GIVEN RECORDS

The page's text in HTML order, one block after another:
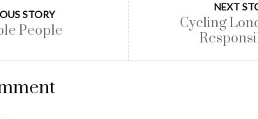
STORY
People
NEXT
Cycling
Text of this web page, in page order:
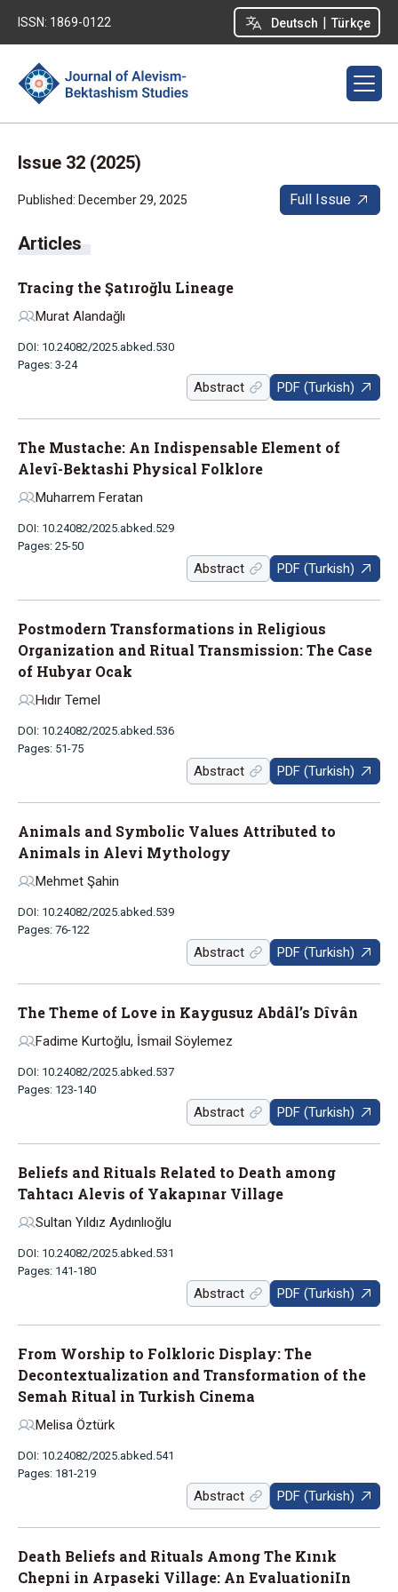
Deutsch | Türkçe
ISSN: 1869-0122
Issue 32 (2025)
Published: December 29, 2025 Full Issue
Tracing the Şatıroğlu Lineage
Murat Alandağlı
DOI: 10.24082/2025.abked.530
Pages: 3-24
Abstract PDF (Turkish)
The Mustache: An Indispensable Element of
Alevî-Bektashi Physical Folklore
Muharrem Feratan
DOI: 10.24082/2025.abked.529
Pages: 25-50
Abstract PDF (Turkish)
Postmodern Transformations in Religious
Organization and Ritual Transmission: The Case
of Hubyar Ocak
Hıdır Temel
DOI: 10.24082/2025.abked.536
Pages: 51-75
Abstract PDF (Turkish)
Animals and Symbolic Values Attributed to
Animals in Alevi Mythology
Mehmet Şahin
DOI: 10.24082/2025.abked.539
Pages: 76-122
Abstract PDF (Turkish)
The Theme of Love in Kaygusuz Abdâl’s Dîvân
Fadime Kurtoğlu, İsmail Söylemez
DOI: 10.24082/2025.abked.537
Pages: 123-140
Abstract PDF (Turkish)
Beliefs and Rituals Related to Death among
Tahtacı Alevis of Yakapınar Village
Sultan Yıldız Aydınlıoğlu
DOI: 10.24082/2025.abked.531
Pages: 141-180
Abstract PDF (Turkish)
From Worship to Folkloric Display: The
Decontextualization and Transformation of the
Semah Ritual in Turkish Cinema
Melisa Öztürk
DOI: 10.24082/2025.abked.541
Pages: 181-219
Abstract PDF (Turkish)
Death Beliefs and Rituals Among The Kınık
Chepni in Arpaseki Village: An EvaluationiIn

TASK OBJECTIVE
Make an exact copy of the data, leaving its pictures out.

RESULT OF THIS EXERCISE
The page's text in HTML order, one block after another:
STORY
People
NEXT
Cycling
Text of this web page, in page order:
Deutsch | Türkçe
ISSN: 1869-0122
Issue 32 (2025)
Published: December 29, 2025 Full Issue
Tracing the Şatıroğlu Lineage
Murat Alandağlı
DOI: 10.24082/2025.abked.530
Pages: 3-24
Abstract PDF (Turkish)
The Mustache: An Indispensable Element of
Alevî-Bektashi Physical Folklore
Muharrem Feratan
DOI: 10.24082/2025.abked.529
Pages: 25-50
Abstract PDF (Turkish)
Postmodern Transformations in Religious
Organization and Ritual Transmission: The Case
of Hubyar Ocak
Hıdır Temel
DOI: 10.24082/2025.abked.536
Pages: 51-75
Abstract PDF (Turkish)
Animals and Symbolic Values Attributed to
Animals in Alevi Mythology
Mehmet Şahin
DOI: 10.24082/2025.abked.539
Pages: 76-122
Abstract PDF (Turkish)
The Theme of Love in Kaygusuz Abdâl’s Dîvân
Fadime Kurtoğlu, İsmail Söylemez
DOI: 10.24082/2025.abked.537
Pages: 123-140
Abstract PDF (Turkish)
Beliefs and Rituals Related to Death among
Tahtacı Alevis of Yakapınar Village
Sultan Yıldız Aydınlıoğlu
DOI: 10.24082/2025.abked.531
Pages: 141-180
Abstract PDF (Turkish)
From Worship to Folkloric Display: The
Decontextualization and Transformation of the
Semah Ritual in Turkish Cinema
Melisa Öztürk
DOI: 10.24082/2025.abked.541
Pages: 181-219
Abstract PDF (Turkish)
Death Beliefs and Rituals Among The Kınık
Chepni in Arpaseki Village: An EvaluationiIn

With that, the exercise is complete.